{[(2R)-2-azaniumyl-3-{[(1E)-N-hydroxy-2-(1H-indol-3-yl)ethanimidoyl]sulfanyl}propanoyl]amino}acetate

• 分子结构分类: 有机化合物 - 有机酸及其衍生物 - 羧酸及其衍生物
• 英文名称: {[(2R)-2-azaniumyl-3-{[(1E)-N-hydroxy-2-(1H-indol-3-yl)ethanimidoyl]sulfanyl}propanoyl]amino}acetate
• 英文别名: 2-[[(2R)-2-azaniumyl-3-[(E)-N-hydroxy-C-(1H-indol-3-ylmethyl)carbonimidoyl]sulfanylpropanoyl]amino]acetate
• 化学式: C15H18N4O4S
• 分子量: 350.4
• InChiKey: PQEHILHGDWJAOT-YODGCNRUSA-N

计算性质

• 辛醇/水分配系数(LogP)：
  -1.6
• 重原子数：
  24
• 可旋转键数：
  8
• 环数：
  2.0
• sp3杂化的碳原子比例：
  0.27
• 拓扑面积：
  166
• 氢给体数：
  5
• 氢受体数：
  7

文献信息

• Cytosolic γ-Glutamyl Peptidases Process Glutathione Conjugates in the Biosynthesis of Glucosinolates and Camalexin in <i>Arabidopsis</i>    
  作者：Fernando Geu-Flores、Morten Emil Møldrup、Christoph Böttcher、Carl Erik Olsen、Dierk Scheel、Barbara Ann Halkier

  DOI：10.1105/tpc.111.083998

  日期：2011.6.1

  The defense-related plant metabolites known as glucosinolates play important roles in agriculture, ecology, and human health. Despite an advanced biochemical understanding of the glucosinolate pathway, the source of the reduced sulfur atom in the core glucosinolate structure remains unknown. Recent evidence has pointed toward GSH, which would require further involvement of a GSH conjugate processing enzyme. In this article, we show that an Arabidopsis thaliana mutant impaired in the production of the γ-glutamyl peptidases GGP1 and GGP3 has altered glucosinolate levels and accumulates up to 10 related GSH conjugates.
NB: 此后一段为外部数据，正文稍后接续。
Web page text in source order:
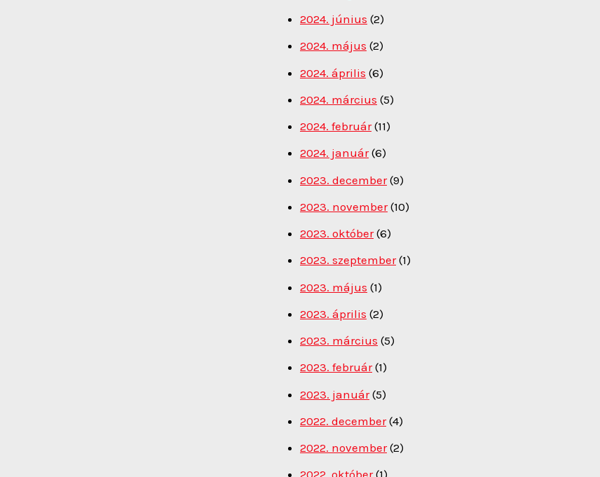
2024. június (2)
2024. május (2)
2024. április (6)
2024. március (5)
2024. február(11)
2024. január(6)
2023. december(9)
2023. november(10)
2023. október(6)
2023. szeptember(1)
2023. május (1)
2023. április (2)
2023. március (5)
2023. február(1)
2023. január(5)
2022. december(4)
2022. november(2)

We also show that the double mutant is impaired in the production of camalexin and accumulates high amounts of the camalexin intermediate GS-IAN upon induction. In addition, we demonstrate that the cellular and subcellular localization of GGP1 and GGP3 matches that of known glucosinolate and camalexin enzymes. Finally, we show that the purified recombinant GGPs can metabolize at least nine of the 10 glucosinolate-related GSH conjugates as well as GS-IAN. Our results demonstrate that GSH is the sulfur donor in the biosynthesis of glucosinolates and establish an in vivo function for the only known cytosolic plant γ-glutamyl peptidases, namely, the processing of GSH conjugates in the glucosinolate and camalexin pathways.
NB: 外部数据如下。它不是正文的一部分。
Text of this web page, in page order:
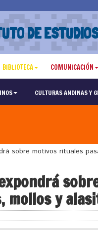
DE
BIBLIOTECA COMUNICACIÓN
CULTURAS ANDINAS Y
sobre motivos rituales
mollos y
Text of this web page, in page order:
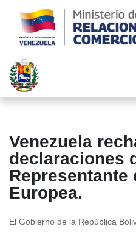
Venezuela
declaraciones
Representante
Europea.
El Gobierno de la República

  被称为葡萄糖硫醇苷的防御相关植物代谢物在农业、生态和人类健康中都扮演着重要角色。尽管对葡萄糖硫醇苷途径的生物化学理解已经很先进，但核心葡萄糖硫醇苷结构中还原硫原子的来源仍然未知。最近的证据指出了GSH，这将需要进一步涉及GSH结合物处理酶。在本文中，我们展示了一种Arabidopsis thaliana突变体，其生产γ-谷氨酰肽酶GGP1和GGP3受损，其葡萄糖硫醇苷水平发生改变，并积累了多达10个相关的GSH结合物。我们还展示了双突变体在产生卡马雷辛方面存在障碍，并在诱导后积累高量的卡马雷辛中间体GS-IAN。此外，我们证明了GGP1和GGP3的细胞和亚细胞定位与已知的葡萄糖硫醇苷和卡马雷辛酶相匹配。最后，我们展示了纯化的重组GGP能够代谢至少10个与葡萄糖硫醇苷相关的GSH结合物以及GS-IAN。我们的结果表明，GSH是葡萄糖硫醇苷生物合成中的硫供体，并为唯一已知的细胞质植物γ-谷氨酰肽酶建立了在体功能，即处理葡萄糖硫醇苷和卡马雷辛途径中的GSH结合物。